Llama Stack should have a conformance test suite for its "stable" APIs, ensuring major changes between z-streams (x1.y1.z1 -> x1.y1.z2). This test suite should ensure the API surface on each PR (the functions, datatypes, and client usages) are the same.

#### Stable APIs

In order to do this, we need to decide which APIs are "stable":

1. Inference (definite)
2. VectorIO (definite)
3. DatasetIO (definite)
4. Safety
5. Scoring
6. Telemetry (definite)
7. Tools
8. OpenAI compatible APIs like Responses

(note, I chose these APIs based on the work I have seen being done, there could be others I am missing)

These APIs, especially the ones marked "definite" should be constantly validated for backwads compatability between z-streams and only broken in certain ways across y-streams.


#### Tests

Add a new test suite called `api-conformance` which has a matrix of the above APIs. Each API should pass the following tests:

**1. Schema Snapshot Test**

This test compares the newly generated openapi.json file against a previously saved, correct version. It is the most effective way to catch any structural changes, such as removed endpoints or modified data fields.

**2. Automated Contract Test**

This test uses the old OpenAPI schema as a contract to automatically generate and run API requests against new code. It verifies that the new implementation still provides valid responses that conform to the old contract's rules.

This could use something like [Schemathesis](https://github.com/schemathesis/schemathesis)

**3. Added/Removed Endpoint Test**

When you delete or add an endpoint, this test confirms that calling its URL now returns: a 404 Not Found error or some reasonable Deprecation notice for a removed endpoint and additionally confirms that any new endpoints are not mandatory. This ensures that old clients receive a predictable error instead of an unexpected one, and even more importantly ensures external providers do not receive breaking changes between z-streams saying things like: they do not "implement all required methods" of an API.

Changing the required surface of an API will break things like external providers and these sorts of changes likely should only happen on major version bumps.

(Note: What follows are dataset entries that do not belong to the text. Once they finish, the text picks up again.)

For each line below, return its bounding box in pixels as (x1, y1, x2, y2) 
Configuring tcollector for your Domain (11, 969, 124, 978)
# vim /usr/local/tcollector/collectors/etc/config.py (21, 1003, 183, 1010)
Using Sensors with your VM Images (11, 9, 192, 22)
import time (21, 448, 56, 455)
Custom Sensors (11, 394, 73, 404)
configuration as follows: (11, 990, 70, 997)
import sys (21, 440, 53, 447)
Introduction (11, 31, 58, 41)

**4. Pydantic Model Test**

This test ensures that new Pydantic models can still correctly parse and validate data that is structured according to the old models. This prevents errors when clients send data in a previously valid format.

This would test both the pydantic models of the API types AND the Pydantic Models of the BuildConfig, the DistributionConfig, and the StackRunConfig. All of these types make up our "public facing API". I will explain more speficially about these tests below.


### Versioning and Version Enforcement

Additionally to conformance testing, a useful tool (that we already have but don't enforce) is object versioning. Both the StackRunConfig (run.yaml) and BuildConfig (build.yaml) objects have `version`s. 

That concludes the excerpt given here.